## Your assignment:
Could you print every record exactly as it stands?
::::::::::
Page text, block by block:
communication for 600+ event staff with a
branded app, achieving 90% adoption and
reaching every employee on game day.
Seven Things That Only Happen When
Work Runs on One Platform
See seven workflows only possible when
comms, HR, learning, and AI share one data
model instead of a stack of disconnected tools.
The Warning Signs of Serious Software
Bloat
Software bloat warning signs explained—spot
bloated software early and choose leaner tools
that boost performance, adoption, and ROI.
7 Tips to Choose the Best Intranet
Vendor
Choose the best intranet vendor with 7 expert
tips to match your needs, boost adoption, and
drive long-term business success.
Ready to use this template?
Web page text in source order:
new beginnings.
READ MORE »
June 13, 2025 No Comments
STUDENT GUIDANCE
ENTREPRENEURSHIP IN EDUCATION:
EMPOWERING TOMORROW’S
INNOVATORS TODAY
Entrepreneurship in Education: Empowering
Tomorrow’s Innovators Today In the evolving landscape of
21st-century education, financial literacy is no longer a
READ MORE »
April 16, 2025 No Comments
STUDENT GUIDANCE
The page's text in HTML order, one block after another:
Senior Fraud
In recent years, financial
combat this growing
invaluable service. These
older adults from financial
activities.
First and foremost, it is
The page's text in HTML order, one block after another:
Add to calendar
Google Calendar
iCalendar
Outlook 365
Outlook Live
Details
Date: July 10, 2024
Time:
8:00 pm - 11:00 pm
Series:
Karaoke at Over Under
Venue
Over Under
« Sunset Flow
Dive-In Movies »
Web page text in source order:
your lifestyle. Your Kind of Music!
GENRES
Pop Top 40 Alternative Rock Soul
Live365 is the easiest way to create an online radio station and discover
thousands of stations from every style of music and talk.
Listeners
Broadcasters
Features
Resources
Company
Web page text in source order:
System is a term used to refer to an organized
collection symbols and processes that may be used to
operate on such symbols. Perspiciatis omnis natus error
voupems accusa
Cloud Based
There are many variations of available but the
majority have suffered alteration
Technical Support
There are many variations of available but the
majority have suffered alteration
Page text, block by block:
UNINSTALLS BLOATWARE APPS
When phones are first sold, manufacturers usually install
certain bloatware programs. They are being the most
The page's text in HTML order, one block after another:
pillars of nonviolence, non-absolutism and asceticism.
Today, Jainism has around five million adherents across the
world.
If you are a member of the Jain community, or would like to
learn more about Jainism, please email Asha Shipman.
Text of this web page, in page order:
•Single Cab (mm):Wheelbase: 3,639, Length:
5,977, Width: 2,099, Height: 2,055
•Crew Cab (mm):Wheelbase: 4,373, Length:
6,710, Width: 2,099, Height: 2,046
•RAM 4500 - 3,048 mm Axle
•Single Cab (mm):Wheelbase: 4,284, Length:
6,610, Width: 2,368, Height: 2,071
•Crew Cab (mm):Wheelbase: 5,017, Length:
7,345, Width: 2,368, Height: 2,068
::::::::::
## Answer space:
Page text, block by block:
communication for 600+ event staff with a
branded app, achieving 90% adoption and
reaching every employee on game day.
Seven Things That Only Happen When
Work Runs on One Platform
See seven workflows only possible when
comms, HR, learning, and AI share one data
model instead of a stack of disconnected tools.
The Warning Signs of Serious Software
Bloat
Software bloat warning signs explained—spot
bloated software early and choose leaner tools
that boost performance, adoption, and ROI.
7 Tips to Choose the Best Intranet
Vendor
Choose the best intranet vendor with 7 expert
tips to match your needs, boost adoption, and
drive long-term business success.
Ready to use this template?
Web page text in source order:
new beginnings.
READ MORE »
June 13, 2025 No Comments
STUDENT GUIDANCE
ENTREPRENEURSHIP IN EDUCATION:
EMPOWERING TOMORROW’S
INNOVATORS TODAY
Entrepreneurship in Education: Empowering
Tomorrow’s Innovators Today In the evolving landscape of
21st-century education, financial literacy is no longer a
READ MORE »
April 16, 2025 No Comments
STUDENT GUIDANCE
The page's text in HTML order, one block after another:
Senior Fraud
In recent years, financial
combat this growing
invaluable service. These
older adults from financial
activities.
First and foremost, it is
The page's text in HTML order, one block after another:
Add to calendar
Google Calendar
iCalendar
Outlook 365
Outlook Live
Details
Date: July 10, 2024
Time:
8:00 pm - 11:00 pm
Series:
Karaoke at Over Under
Venue
Over Under
« Sunset Flow
Dive-In Movies »
Web page text in source order:
your lifestyle. Your Kind of Music!
GENRES
Pop Top 40 Alternative Rock Soul
Live365 is the easiest way to create an online radio station and discover
thousands of stations from every style of music and talk.
Listeners
Broadcasters
Features
Resources
Company
Web page text in source order:
System is a term used to refer to an organized
collection symbols and processes that may be used to
operate on such symbols. Perspiciatis omnis natus error
voupems accusa
Cloud Based
There are many variations of available but the
majority have suffered alteration
Technical Support
There are many variations of available but the
majority have suffered alteration
Page text, block by block:
UNINSTALLS BLOATWARE APPS
When phones are first sold, manufacturers usually install
certain bloatware programs. They are being the most
The page's text in HTML order, one block after another:
pillars of nonviolence, non-absolutism and asceticism.
Today, Jainism has around five million adherents across the
world.
If you are a member of the Jain community, or would like to
learn more about Jainism, please email Asha Shipman.
Text of this web page, in page order:
•Single Cab (mm):Wheelbase: 3,639, Length:
5,977, Width: 2,099, Height: 2,055
•Crew Cab (mm):Wheelbase: 4,373, Length:
6,710, Width: 2,099, Height: 2,046
•RAM 4500 - 3,048 mm Axle
•Single Cab (mm):Wheelbase: 4,284, Length:
6,610, Width: 2,368, Height: 2,071
•Crew Cab (mm):Wheelbase: 5,017, Length:
7,345, Width: 2,368, Height: 2,068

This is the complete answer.